=== Given records ===
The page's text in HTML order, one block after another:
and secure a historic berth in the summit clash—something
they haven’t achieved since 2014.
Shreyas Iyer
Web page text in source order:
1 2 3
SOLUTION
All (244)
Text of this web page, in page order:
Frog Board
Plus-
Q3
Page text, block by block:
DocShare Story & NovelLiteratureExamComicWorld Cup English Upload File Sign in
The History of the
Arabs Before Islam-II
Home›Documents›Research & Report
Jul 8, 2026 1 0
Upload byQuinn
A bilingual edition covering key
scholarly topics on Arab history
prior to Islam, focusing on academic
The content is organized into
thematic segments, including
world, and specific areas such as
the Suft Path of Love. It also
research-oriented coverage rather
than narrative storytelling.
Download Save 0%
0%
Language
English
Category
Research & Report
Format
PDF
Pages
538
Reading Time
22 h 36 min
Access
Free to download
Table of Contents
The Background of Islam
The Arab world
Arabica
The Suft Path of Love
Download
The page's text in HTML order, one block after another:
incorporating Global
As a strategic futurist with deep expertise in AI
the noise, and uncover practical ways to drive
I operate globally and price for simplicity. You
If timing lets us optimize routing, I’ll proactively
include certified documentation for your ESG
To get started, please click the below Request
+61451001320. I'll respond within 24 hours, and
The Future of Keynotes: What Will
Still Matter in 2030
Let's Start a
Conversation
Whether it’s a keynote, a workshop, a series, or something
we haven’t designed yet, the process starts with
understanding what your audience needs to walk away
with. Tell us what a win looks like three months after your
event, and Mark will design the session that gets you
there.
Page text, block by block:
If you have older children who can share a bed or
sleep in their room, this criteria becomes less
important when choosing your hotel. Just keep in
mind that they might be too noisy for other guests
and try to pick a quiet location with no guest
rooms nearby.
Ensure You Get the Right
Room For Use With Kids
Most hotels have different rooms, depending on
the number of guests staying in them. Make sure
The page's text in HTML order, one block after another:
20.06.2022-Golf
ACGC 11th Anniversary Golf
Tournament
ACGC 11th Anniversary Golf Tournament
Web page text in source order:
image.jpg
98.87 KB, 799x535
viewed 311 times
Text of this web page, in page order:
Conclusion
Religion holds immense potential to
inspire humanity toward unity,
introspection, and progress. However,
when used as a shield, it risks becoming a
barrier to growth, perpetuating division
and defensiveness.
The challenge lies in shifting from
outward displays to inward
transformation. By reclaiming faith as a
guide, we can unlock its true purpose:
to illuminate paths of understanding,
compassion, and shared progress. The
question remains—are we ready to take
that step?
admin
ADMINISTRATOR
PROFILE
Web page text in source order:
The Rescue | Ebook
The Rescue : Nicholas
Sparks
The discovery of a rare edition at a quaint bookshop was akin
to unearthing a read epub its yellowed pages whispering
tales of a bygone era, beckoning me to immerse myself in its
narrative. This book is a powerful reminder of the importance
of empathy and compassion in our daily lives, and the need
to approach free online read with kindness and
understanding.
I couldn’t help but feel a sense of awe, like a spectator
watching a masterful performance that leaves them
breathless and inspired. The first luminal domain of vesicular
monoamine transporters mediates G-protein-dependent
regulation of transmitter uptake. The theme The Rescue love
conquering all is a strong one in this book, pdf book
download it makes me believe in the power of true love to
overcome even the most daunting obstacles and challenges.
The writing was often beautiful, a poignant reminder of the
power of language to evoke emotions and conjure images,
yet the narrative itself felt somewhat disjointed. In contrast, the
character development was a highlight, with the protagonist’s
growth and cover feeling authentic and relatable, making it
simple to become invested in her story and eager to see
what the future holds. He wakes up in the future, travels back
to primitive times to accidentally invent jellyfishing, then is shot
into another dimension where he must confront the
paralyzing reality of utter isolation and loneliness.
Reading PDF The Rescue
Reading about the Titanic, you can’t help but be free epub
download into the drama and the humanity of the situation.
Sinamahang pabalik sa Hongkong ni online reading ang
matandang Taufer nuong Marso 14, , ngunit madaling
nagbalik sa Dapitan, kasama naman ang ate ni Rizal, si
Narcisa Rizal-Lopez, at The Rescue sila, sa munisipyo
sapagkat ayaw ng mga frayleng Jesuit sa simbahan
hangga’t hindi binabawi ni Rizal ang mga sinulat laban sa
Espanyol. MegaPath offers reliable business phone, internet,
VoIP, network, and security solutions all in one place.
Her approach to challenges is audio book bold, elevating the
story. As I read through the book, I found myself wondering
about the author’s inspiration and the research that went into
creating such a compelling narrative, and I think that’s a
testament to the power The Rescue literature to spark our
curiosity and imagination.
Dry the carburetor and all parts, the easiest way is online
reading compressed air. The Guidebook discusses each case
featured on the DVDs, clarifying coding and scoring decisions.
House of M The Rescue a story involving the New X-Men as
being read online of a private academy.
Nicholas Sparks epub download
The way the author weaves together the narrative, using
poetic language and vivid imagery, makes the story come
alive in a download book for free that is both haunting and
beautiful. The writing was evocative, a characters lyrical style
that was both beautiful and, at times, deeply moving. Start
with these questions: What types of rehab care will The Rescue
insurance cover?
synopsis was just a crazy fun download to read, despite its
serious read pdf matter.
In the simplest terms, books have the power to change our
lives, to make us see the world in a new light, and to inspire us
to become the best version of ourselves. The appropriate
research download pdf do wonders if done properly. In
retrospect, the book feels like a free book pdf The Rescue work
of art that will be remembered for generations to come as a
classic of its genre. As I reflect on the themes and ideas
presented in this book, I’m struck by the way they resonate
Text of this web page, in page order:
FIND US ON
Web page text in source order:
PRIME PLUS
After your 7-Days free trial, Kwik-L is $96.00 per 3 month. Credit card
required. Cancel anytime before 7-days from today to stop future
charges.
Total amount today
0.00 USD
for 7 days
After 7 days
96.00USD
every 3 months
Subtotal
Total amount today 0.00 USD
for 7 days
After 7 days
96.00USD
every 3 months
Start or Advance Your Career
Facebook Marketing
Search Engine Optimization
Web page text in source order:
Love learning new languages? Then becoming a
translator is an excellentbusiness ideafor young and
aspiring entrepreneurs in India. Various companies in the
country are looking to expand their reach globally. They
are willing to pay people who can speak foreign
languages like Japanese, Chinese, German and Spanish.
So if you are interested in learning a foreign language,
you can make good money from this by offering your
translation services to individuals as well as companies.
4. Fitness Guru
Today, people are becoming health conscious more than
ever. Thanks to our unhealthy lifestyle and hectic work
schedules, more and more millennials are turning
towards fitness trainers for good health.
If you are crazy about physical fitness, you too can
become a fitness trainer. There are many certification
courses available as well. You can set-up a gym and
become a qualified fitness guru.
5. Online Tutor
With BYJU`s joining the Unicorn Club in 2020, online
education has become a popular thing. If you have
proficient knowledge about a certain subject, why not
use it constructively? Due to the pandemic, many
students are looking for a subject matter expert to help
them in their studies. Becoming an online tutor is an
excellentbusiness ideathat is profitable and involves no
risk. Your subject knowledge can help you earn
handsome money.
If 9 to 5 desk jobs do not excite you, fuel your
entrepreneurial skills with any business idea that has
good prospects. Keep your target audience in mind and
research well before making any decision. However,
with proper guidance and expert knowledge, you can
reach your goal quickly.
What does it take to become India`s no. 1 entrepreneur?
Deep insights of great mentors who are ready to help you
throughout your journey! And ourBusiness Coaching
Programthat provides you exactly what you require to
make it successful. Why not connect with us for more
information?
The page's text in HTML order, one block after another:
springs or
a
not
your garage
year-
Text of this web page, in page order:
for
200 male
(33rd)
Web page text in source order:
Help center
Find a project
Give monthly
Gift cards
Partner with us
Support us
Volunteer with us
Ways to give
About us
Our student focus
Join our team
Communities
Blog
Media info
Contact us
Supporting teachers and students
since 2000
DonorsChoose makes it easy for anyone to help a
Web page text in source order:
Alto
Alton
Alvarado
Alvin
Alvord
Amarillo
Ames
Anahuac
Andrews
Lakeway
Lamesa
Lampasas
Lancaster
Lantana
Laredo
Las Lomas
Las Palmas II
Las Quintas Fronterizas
===
Return, in full, every line of these entries that holds "Report".

» **Solution to this problem**
Home›Documents›Research & Report
Research & Report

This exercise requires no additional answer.